Nutrition: Calories - 248, Fat - 14, Fiber - 4, Carbs - 10, Protein - 14
Breakfast Skillet
Preparation time: 10 minutes
Cooking time: 30 minutes
Servings: 4
Ingredients:
8 ounces mushrooms, chopped
Salt and ground black pepper, to taste
1 pound minced pork
1 tablespoon coconut oil
½ teaspoon garlic powder
½ teaspoon dried basil
2 tablespoons Dijon mustard
2 zucchini, chopped
Directions:
Heat up a pan with the oil over medium-high heat, add the mushrooms, stir, and cook for 4 minutes. Add the zucchini, salt, and pepper, stir, and cook for 4 minutes. Add the pork, garlic powder, basil, and more salt and pepper, stir, and cook until meat is done. Add the mustard, stir, cook for 3 minutes, divide into bowls, and serve.
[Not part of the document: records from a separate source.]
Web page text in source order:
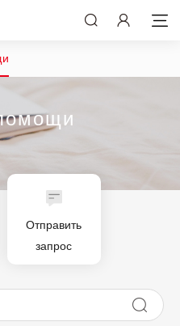
Отправить
запрос
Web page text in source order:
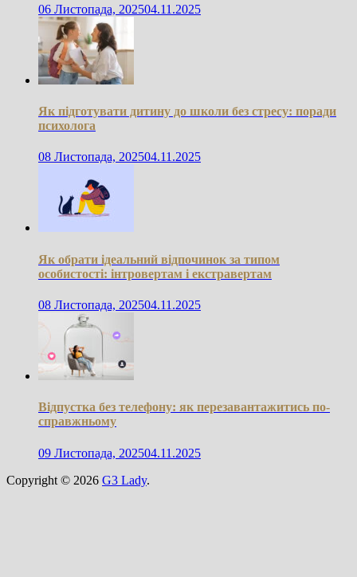
06 Листопада, 202504.11.2025
Як підготувати дитину до школи без стресу: поради
психолога
08 Листопада, 202504.11.2025
Як обрати ідеальний відпочинок за типом
особистості: інтровертам і екстравертам
08 Листопада, 202504.11.2025
Відпустка без телефону: як перезавантажитись по-
справжньому
09 Листопада, 202504.11.2025
Copyright © 2026 G3 Lady.
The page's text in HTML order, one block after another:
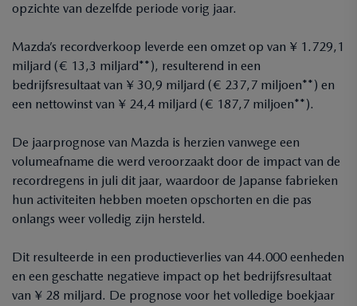
opzichte van dezelfde periode vorig jaar.
Mazda’s recordverkoop leverde een omzet op van ¥ 1.729,1
miljard (€ 13,3 miljard**), resulterend in een
bedrijfsresultaat van ¥ 30,9 miljard (€ 237,7 miljoen**) en
een nettowinst van ¥ 24,4 miljard (€ 187,7 miljoen**).
De jaarprognose van Mazda is herzien vanwege een
volumeafname die werd veroorzaakt door de impact van de
recordregens in juli dit jaar, waardoor de Japanse fabrieken
hun activiteiten hebben moeten opschorten en die pas
onlangs weer volledig zijn hersteld.
Dit resulteerde in een productieverlies van 44.000 eenheden
en een geschatte negatieve impact op het bedrijfsresultaat
van ¥ 28 miljard. De prognose voor het volledige boekjaar
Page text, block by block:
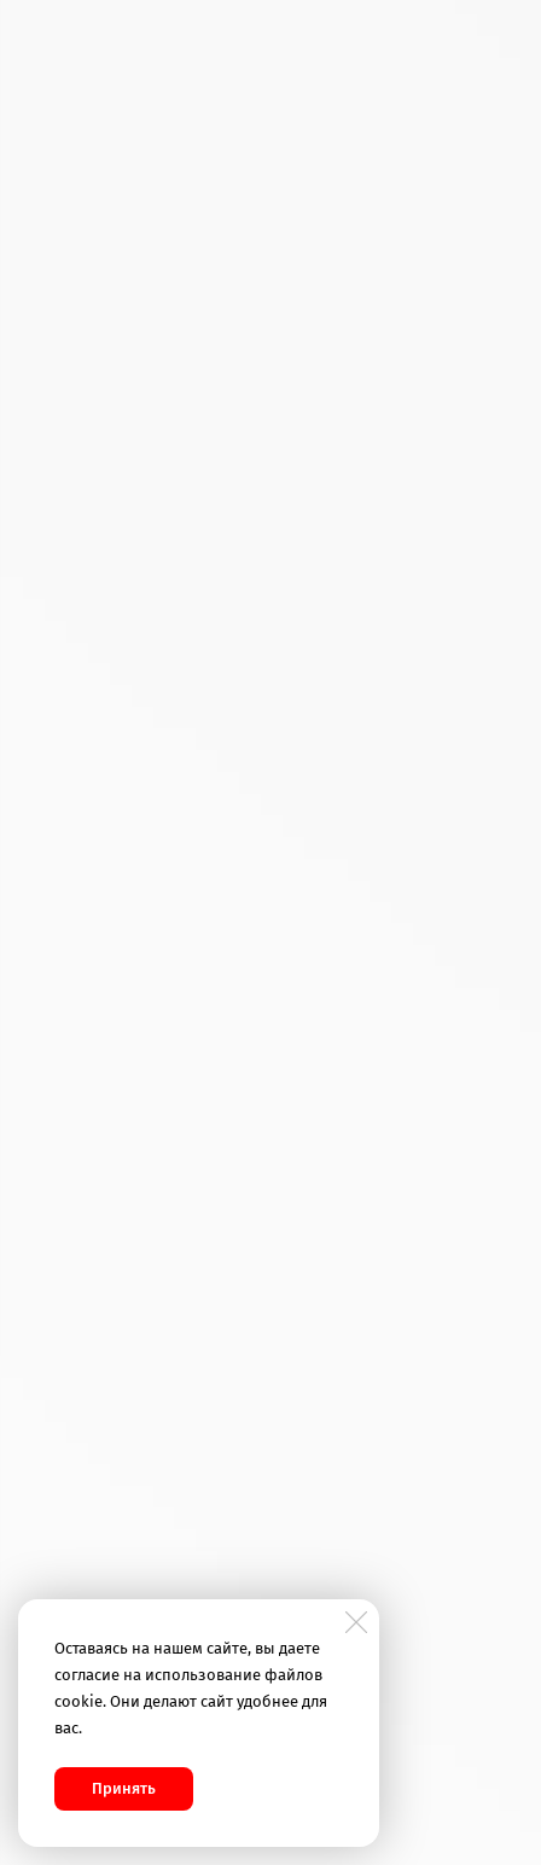
Оставаясь на нашем сайте, вы даете
согласие на использование файлов
cookie. Они делают сайт удобнее для
вас.
Принять
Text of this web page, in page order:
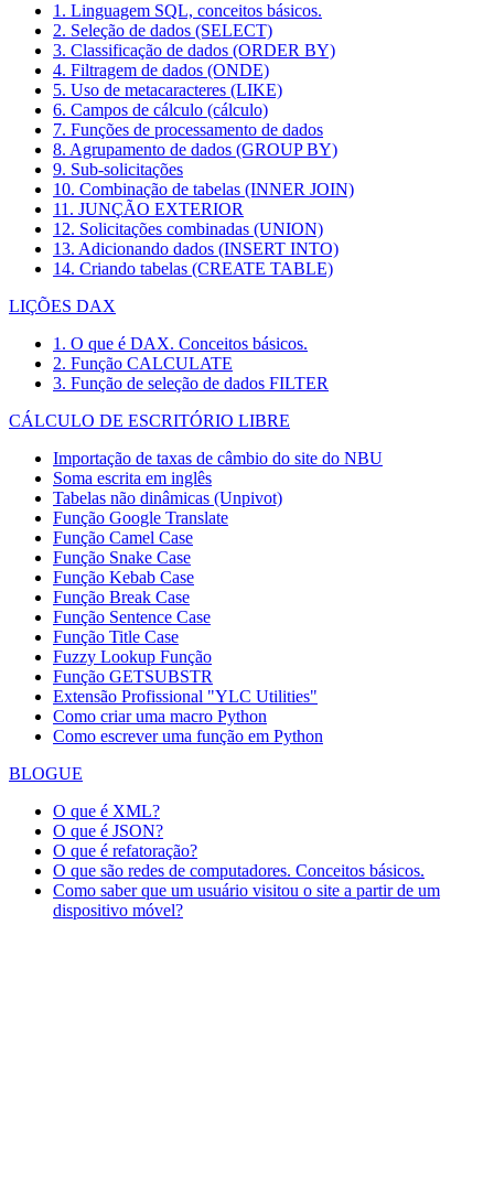
1. Linguagem SQL, conceitos básicos.
2. Seleção de dados (SELECT)
3. Classificação de dados (ORDER BY)
4. Filtragem de dados (ONDE)
5. Uso de metacaracteres (LIKE)
6. Campos de cálculo (cálculo)
7. Funções de processamento de dados
8. Agrupamento de dados (GROUP BY)
9. Sub-solicitações
10. Combinação de tabelas (INNER JOIN)
11. JUNÇÃO EXTERIOR
12. Solicitações combinadas (UNION)
13. Adicionando dados (INSERT INTO)
14. Criando tabelas (CREATE TABLE)
LIÇÕES DAX
1. O que é DAX. Conceitos básicos.
2. Função CALCULATE
3. Função de seleção de dados FILTER
CÁLCULO DE ESCRITÓRIO LIBRE
Importação de taxas de câmbio do site do NBU
Soma escrita em inglês
Tabelas não dinâmicas (Unpivot)
Função Google Translate
Função Camel Case
Função Snake Case
Função Kebab Case
Função Break Case
Função Sentence Case
Função Title Case
Fuzzy Lookup Função
Função GETSUBSTR
Extensão Profissional "YLC Utilities"
Como criar uma macro Python
Como escrever uma função em Python
BLOGUE
O que é XML?
O que é JSON?
O que é refatoração?
O que são redes de computadores. Conceitos básicos.
Como saber que um usuário visitou o site a partir de um
dispositivo móvel?
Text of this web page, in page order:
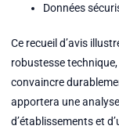
Données
Ce recueil d’avis
robustesse
convaincre
apportera une
d’établissements et
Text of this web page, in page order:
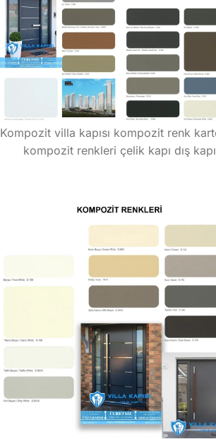
Kompozit villa kapısı kompozit renk
kompozit renkleri çelik kapı dış kapı
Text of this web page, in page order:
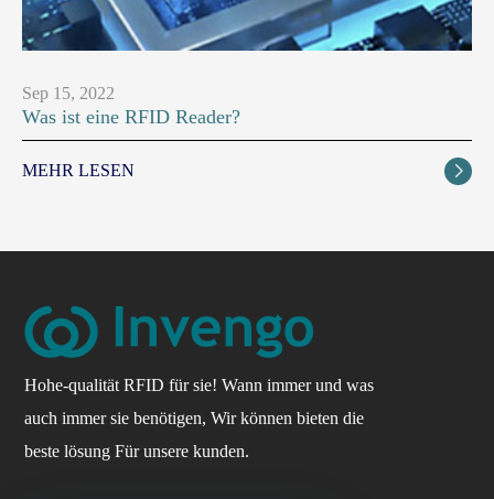
Sep 15, 2022
Was ist eine RFID Reader?
MEHR LESEN 
Hohe-qualität RFID für sie! Wann immer und was
auch immer sie benötigen, Wir können bieten die
beste lösung Für unsere kunden.
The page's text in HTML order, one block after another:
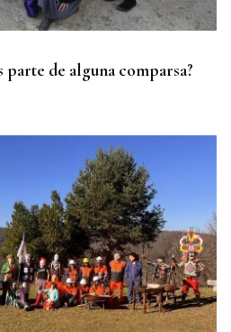
parte de alguna comparsa?
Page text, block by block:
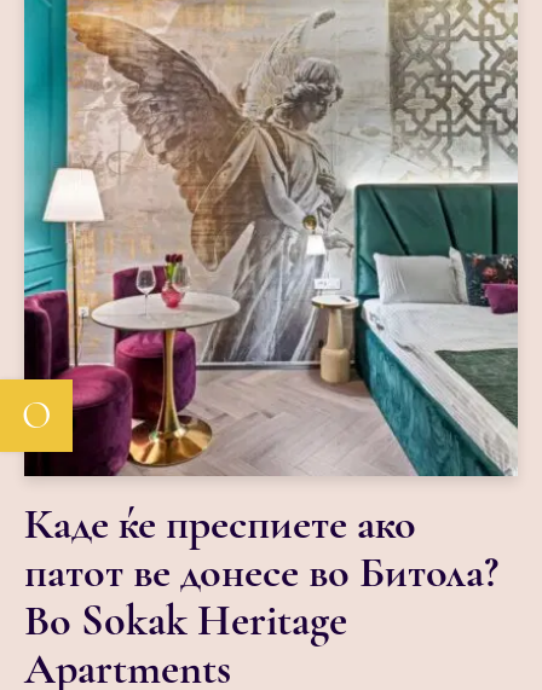
О
Каде ќе преспиете ако
патот ве донесе во Битола?
Во Sokak Heritage
Apartments
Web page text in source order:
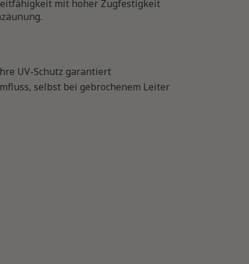
mit hoher Zugfestigkeit
UV-Schutz garantiert
selbst bei gebrochenem Leiter
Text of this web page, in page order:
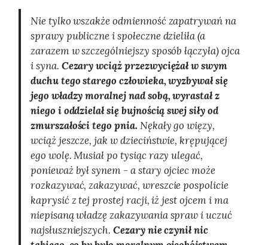
Nie tylko wszakże odmienność zapatrywań na
sprawy publiczne i społeczne dzieliła (a
zarazem w szczególniejszy sposób łączyła) ojca
i syna. Cezary wciąż przezwyciężał w swym
duchu tego starego człowieka, wyzbywał się
jego władzy moralnej nad sobą, wyrastał z
niego i oddzielał się bujnością swej siły od
zmurszałości tego pnia. Nękały go więzy,
wciąż jeszcze, jak w dzieciństwie, krępującej
ego wolę. Musiał po tysiąc razy ulegać,
ponieważ był synem - a stary ojciec może
rozkazywać, zakazywać, wreszcie pospolicie
kaprysić z tej prostej racji, iż jest ojcem i ma
niepisaną władzę zakazywania spraw i uczuć
najsłuszniejszych.Cezary nie czynił nic

Nutrition: Calories - 240, Fat - 15, Fiber - 2, Carbs - 9, Protein - 17
Breakfast Casserole
Preparation time: 10 minutes
Cooking time: 40 minutes
Servings: 4
Ingredients:
10 eggs
1 pound pork sausage, chopped
1 onion, peeled and chopped
3 cups spinach, torn
Salt and ground black pepper, to taste
3 tablespoons avocado oil
Directions:
Heat up a pan with 1 tablespoon oil over medium heat, add the sausage, stir, and brown it for 4 minutes.
Add the onion, stir, and cook for 3 minutes. Add the spinach, stir, and c
ook for 1 minute. Grease a baking dish with the rest of the oil, and spread the sausage mixture in it. Whisk the eggs, and add them to sausage mixture. Stir gently, place in an oven at 350ºF, and bake for 30 minutes. Let the casserole cool for a few minutes before serving.
Nutrition: Calories - 345, Fat - 12, Fiber - 1, Carbs - 8, Protein - 22
Sausage Patties
Preparation time: 10 minutes
Cooking time: 10 minutes
Servings: 4
Ingredients:
1 pound minced pork
Salt and ground black pepper, to taste
¼ teaspoon dried thyme
½ teaspoon dried sage
¼ teaspoon ground ginger
3 tablespoon cold water
1 tablespoon coconut oil
Directions:
Put the meat in a bowl. In another bowl, mix the water with salt, pepper, sage, thyme, and ginger, and whisk.
Add this to the meat, and stir well. Shape the patties and place them on a working surface. Heat up a pan with the coconut oil over medium-high heat, add the patties, fry them for 5 minutes, flip, and cook them for 3 minutes. Serve warm.